The new studies have been conducted with the past critiques in mind.
Their tentative indications demonstrate a larger point: adult stem cells are not as rigid as once thought.
“Even though we don’t have all the i’s dotted and ts crossed, it’s kind of hard for me to believe that all of us see things that don’t exist,” Verfaillie said.
To begin with, researchers have started to make headway in reproducing the broad strokes of past studies.
Alan Mackay-Sim, deputy director of the Institute for Cell and Molecular Therapies at Griffith University in Brisbane, Australia, studies adult stem cells from the odor-sensing region of the human nose, and he suspected the stem cells would be able to produce neurons through a relatively straightforward regeneration mechanism.
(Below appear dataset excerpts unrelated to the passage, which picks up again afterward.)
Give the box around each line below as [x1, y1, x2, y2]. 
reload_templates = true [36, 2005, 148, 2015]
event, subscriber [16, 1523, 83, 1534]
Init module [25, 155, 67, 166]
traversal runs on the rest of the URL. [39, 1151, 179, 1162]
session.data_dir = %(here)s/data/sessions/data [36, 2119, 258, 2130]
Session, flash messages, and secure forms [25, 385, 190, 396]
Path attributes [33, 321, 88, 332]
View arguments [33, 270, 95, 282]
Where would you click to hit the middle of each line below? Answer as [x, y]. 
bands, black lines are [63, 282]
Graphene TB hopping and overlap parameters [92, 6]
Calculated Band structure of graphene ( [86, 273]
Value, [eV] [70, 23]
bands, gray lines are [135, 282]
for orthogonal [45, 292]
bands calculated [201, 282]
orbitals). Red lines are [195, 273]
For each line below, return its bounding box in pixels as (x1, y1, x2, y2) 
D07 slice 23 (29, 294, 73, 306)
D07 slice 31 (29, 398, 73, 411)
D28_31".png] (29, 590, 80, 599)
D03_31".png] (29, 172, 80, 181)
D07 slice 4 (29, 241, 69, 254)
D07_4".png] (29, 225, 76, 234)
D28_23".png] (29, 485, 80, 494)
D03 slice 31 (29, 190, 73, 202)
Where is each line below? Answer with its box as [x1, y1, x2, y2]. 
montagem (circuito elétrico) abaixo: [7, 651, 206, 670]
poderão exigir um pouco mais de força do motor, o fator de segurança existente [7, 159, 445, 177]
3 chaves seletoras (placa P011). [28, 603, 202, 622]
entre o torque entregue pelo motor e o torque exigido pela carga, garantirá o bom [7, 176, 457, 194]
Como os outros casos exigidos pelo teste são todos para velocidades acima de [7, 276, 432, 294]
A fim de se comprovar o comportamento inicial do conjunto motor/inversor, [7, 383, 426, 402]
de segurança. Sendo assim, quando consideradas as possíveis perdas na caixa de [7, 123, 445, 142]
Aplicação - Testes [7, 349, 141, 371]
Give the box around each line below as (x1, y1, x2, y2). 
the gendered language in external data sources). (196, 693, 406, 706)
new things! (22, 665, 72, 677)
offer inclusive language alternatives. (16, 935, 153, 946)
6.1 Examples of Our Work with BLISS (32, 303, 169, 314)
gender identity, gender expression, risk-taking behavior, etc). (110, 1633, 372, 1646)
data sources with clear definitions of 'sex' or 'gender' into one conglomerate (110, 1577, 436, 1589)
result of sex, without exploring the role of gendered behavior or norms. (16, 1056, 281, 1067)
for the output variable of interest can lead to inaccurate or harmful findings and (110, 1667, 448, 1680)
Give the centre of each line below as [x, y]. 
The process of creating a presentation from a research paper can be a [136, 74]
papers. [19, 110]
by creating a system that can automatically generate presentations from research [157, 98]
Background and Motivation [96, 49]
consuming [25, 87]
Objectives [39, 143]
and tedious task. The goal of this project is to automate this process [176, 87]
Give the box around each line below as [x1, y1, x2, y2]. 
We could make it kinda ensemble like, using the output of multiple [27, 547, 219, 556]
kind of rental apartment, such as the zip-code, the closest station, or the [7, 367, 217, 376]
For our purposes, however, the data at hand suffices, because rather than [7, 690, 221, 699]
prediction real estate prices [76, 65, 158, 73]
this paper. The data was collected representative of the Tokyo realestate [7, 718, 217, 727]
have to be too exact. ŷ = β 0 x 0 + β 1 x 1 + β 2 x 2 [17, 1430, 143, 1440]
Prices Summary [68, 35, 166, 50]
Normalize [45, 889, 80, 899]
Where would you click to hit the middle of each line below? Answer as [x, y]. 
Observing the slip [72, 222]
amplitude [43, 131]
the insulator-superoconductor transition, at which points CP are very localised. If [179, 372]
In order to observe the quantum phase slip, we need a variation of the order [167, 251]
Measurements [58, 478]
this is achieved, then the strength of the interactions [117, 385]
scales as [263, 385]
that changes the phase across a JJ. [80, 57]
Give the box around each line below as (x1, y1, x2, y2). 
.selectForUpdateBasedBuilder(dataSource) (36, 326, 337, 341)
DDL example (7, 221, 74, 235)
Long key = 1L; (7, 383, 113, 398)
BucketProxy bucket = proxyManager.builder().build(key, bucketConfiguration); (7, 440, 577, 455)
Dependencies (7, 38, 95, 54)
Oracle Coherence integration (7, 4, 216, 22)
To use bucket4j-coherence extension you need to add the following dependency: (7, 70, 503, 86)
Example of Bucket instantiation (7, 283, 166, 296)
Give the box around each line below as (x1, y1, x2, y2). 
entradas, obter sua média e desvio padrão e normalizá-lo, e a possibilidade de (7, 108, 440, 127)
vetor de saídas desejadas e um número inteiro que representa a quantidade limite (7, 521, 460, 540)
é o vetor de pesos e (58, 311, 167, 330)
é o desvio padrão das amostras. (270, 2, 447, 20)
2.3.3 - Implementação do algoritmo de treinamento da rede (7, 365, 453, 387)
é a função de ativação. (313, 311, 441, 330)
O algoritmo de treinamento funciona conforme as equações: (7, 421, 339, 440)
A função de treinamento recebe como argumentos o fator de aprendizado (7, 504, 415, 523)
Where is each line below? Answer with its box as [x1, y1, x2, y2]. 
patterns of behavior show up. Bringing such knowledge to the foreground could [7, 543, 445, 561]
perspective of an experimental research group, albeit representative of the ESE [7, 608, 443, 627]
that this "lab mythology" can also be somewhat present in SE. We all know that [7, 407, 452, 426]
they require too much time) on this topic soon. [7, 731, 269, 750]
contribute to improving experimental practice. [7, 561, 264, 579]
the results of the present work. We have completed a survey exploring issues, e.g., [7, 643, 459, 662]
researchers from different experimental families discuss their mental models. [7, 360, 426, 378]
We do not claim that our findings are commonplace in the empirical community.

What startled him was the discovery of a smattering of liver and heart muscle cells. He realized he had reproduced some aspects of an earlier paper that focused on stem cells from mouse brains.
“Effectively what we’re saying is we’ve repeated it,” said Mackay-Sim, who published his findings last month in the journal Developmental Dynamics. “It’s really exciting to see that.”
A group of researchers in Boston has made significant progress in corroborating some of the results of Verfaillie’s 2002 article.
Dr. Douglas Losordo, chief of cardiovascular research at St. Elizabeth’s Medical Center, the Tufts teaching hospital, and his team started with samples of bone marrow and eliminated any cell that already had started to make proteins, indicating that it had set off on a preordained destiny. The remaining cells were isolated in laboratory dishes, where most of them died.
Those that survived were grown in culture. Losordo hoped they would multiply without differentiating into specific kinds of tissue, he said.
Altogether, they isolated nine lines of adult stem cells capable of producing a wide range of tissues. Other labs are working to reproduce the study, which was published in February in the Journal of Clinical Investigation.
“Our interest in this is therapeutic, so if we’re the only lab that can do it, it’s useless,” Losordo said. “We want to see it turn into a process that can be replicated on a large scale.”
Scientists don’t fully understand the chemical reactions behind their observations. One theory is that the cells may have forgotten what they were programmed to make and regressed to an earlier developmental state, when their options were more plentiful.
But after eliminating all known cell types, Losordo thinks he may have stumbled upon a different kind of adult stem cell that behaves like an embryonic stem cell. The cells may in fact be remnants of early development that were never channeled to a particular destiny.
“The idea that you have stem cells residing in most organs as a leftover from embryogenesis opens up a whole new vista,” said Joel Glover, a physiology professor at the University of Oslo in Norway who turned stem cells from human blood into neurons by injecting them into chicken embryos. “People weren’t thinking in those lines before.”
Skeptics are withholding judgment. Some acknowledge they haven’t had time to read the latest papers offering evidence of adult stem cell plasticity.
“I’m turning a blind eye to all of it,” said Goldstein, of UC San Diego. “I figure if something really good happens, I’ll hear about it and go read about it.”